He travelled thousands of miles to exhibit

Thousands are storming the Rwanda International Trade Fare commonly known as EXPO, and there are more foreign exhibitors as compared to the previous years.  The annual event that is organized by the Private Sector Federation (PSF) in partnership with the Ministry of Trade and Industry, opened its doors on July 29th, 2011 and ends on August 10th, 2011.
Fodhil Mohammed the 2011 Expo Exibitor from Pakistan. The NewTimes/ D.Umutesi
Fodhil Mohammed the 2011 Expo Exibitor from Pakistan. The NewTimes/ D.Umutesi

Thousands are storming the Rwanda International Trade Fare commonly known as EXPO, and there are more foreign exhibitors as compared to the previous years.
 
The annual event that is organized by the Private Sector Federation (PSF) in partnership with the Ministry of Trade and Industry, opened its doors on July 29th, 2011 and ends on August 10th, 2011.

Event organizers have confirmed that 141 foreign exhibitors from 19 countries are showcasing their products and services.

One exhibitor, Fadhil Mohammed travelled 3,425 miles by air from Pakistan so as to exhibit extra-ordinary art pieces and fabric for the first time in Rwanda.

Some of the products that Mohammed and his colleagues showcase include indoor décor, kitchenware, fabric and traditional Pakistan tailored clothes.

“Most of our products are handmade besides the kitchenware. For instance, some of the fabric decorations are knitted by use of hands and not a sewing machine.

“The different crafts in form of flower vases and animal shaped stones are sculptured from the famous Pakistan stone called Onyx. The onyx stone’s quality is better than marble. The crafts from these stones are suitable for friendly or corporate gifts,” he explains.   

Onyx stone which are found in the mountains of Pakistan have beautiful layers of colour and shades that give the handicrafts an extraordinary look.

“The exploration of new markets is important and this is what inspired us to come to Rwanda. We have been to some African countries such as Senegal, Tanzania and people in these places loved the commodities,” Mohammed explains.

He adds that his team had to peruse through the internet to get to know the nature of the Rwandan trade fair.

“We were able to showcase our product after we applied online on the Private Sector Federation official website. If the business is promising, we plan to apply for a license to start up a shop here,” Mohammed discloses.

The enthusiastic team was eloquently convincing people on how durable their products are especially the salad trimmer and the barbeque saucepan.

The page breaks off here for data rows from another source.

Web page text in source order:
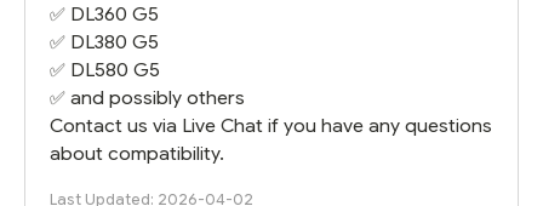
✅ DL360 G5
✅ DL380 G5
✅ DL580 G5
✅ and possibly others
Contact us via Live Chat if you have any questions
about compatibility.
Last Updated: 2026-04-02
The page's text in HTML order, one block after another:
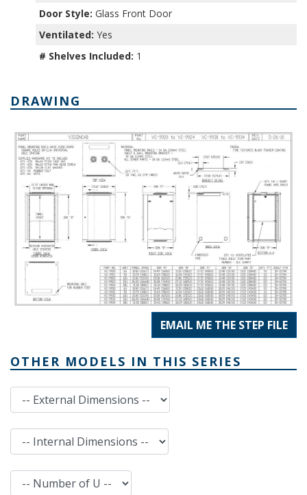
Door Style: Glass Front Door
Ventilated: Yes
# Shelves Included: 1
DRAWING
EMAIL ME THE STEP FILE
OTHER MODELS IN THIS SERIES
External Dimensions
Internal Dimensions
Number of U
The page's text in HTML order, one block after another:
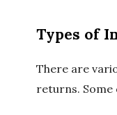
Types of
There are
returns.
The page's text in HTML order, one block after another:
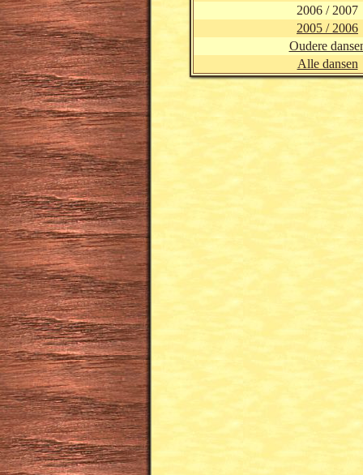
2006 / 2007
2005 / 2006
Oudere
Alle dansen
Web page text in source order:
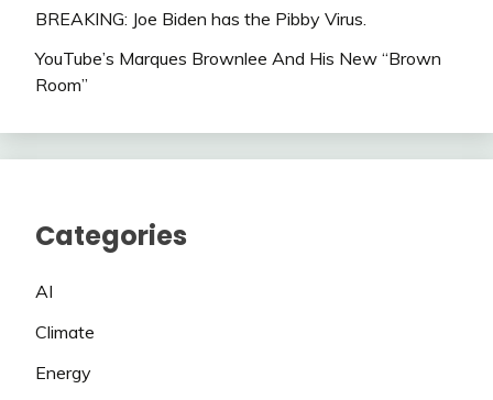
BREAKING: Joe Biden has the Pibby Virus.
YouTube’s Marques Brownlee And His New “Brown
Room”
Categories
AI
Climate
Energy
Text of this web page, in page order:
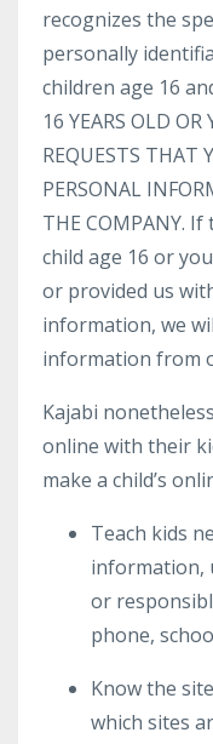
recognizes the
personally
children age 16
16 YEARS OLD
REQUESTS THAT
PERSONAL
THE COMPANY.
child age 16 or
or provided us
information, we
information from
Kajabi
online with their
make a child’s
Teach kids
information,
or
phone,
Know the
which sites
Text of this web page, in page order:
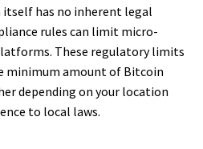
has no inherent legal
rules can limit micro-
These regulatory limits
minimum amount of Bitcoin
depending on your location
to local laws.
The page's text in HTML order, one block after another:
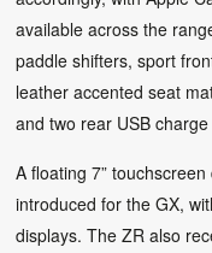
available across the
paddle shifters, sport
leather accented seat
and two rear USB
A floating 7”
introduced for the GX,
displays. The ZR also
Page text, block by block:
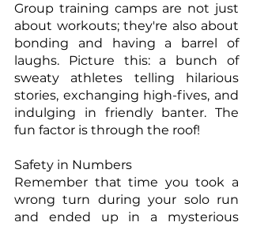
Group training camps are not just
about workouts; they're also about
bonding and having a barrel of
laughs. Picture this: a bunch of
sweaty athletes telling hilarious
stories, exchanging high-fives, and
indulging in friendly banter. The
fun factor is through the roof!
Safety in Numbers
Remember that time you took a
wrong turn during your solo run
and ended up in a mysterious

Communication is not a barrier for the Pakistanis.

“Although many people here speak English, we have employed translators who can easily communicate to those who prefer using the local language (Kinyarwanda).

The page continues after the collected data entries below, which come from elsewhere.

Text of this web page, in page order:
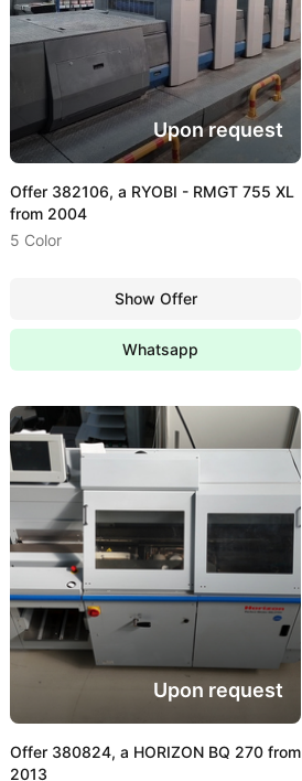
Offer 382106, a RYOBI - RMGT 755 XL
from 2004
5 Color
Upon request
Show Offer
Whatsapp
Offer 380824, a HORIZON BQ 270 from
2013
Upon request
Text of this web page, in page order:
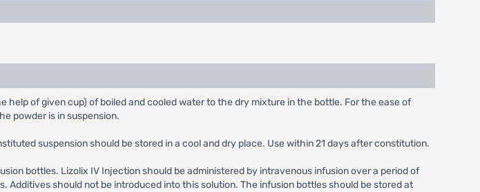
help of given cup) of boiled and cooled water to the dry mixture in the bottle. For the ease of
powder is in suspension.
suspension should be stored in a cool and dry place. Use within 21 days after constitution.
bottles. Lizolix IV Injection should be administered by intravenous infusion over a period of
should not be introduced into this solution. The infusion bottles should be stored at
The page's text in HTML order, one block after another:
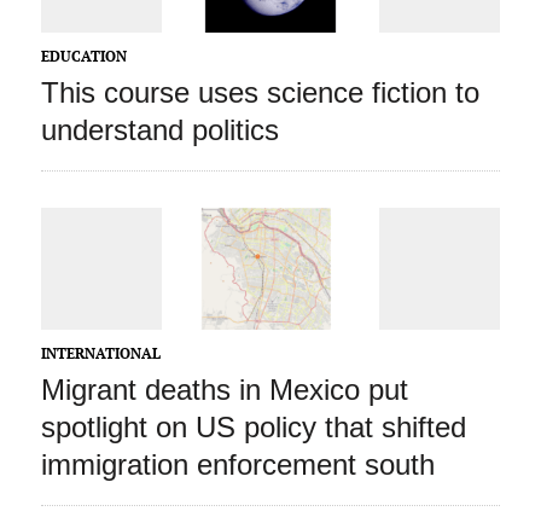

“For the few days we have been here, the sales are encouraging. We shall return next year if everything goes well,” Mohammed expresses.

 “The Rwandan people are hospitable, the way they treat us is exceptional. I think that is why we have not faced any problems compared to other places,” he adds.

Gladys Uwera, a 30-year-old customer who was admiring an engraved flower vase, said that the crafted products are breathtaking.

“I will have to come back and buy this flower vase because I have loved it. It’s extremely unique. I won’t be able to find it if the exhibitors go back to their country,” Uwera said.

Other foreign countries that attended include Syria, India, Turkey, Ghana, Sudan, Burkina Faso, Senegal, DRC Congo, Egypt, Emirates, Iran, Kenya, Uganda, Tanzania, Burundi, USA and Nigeria.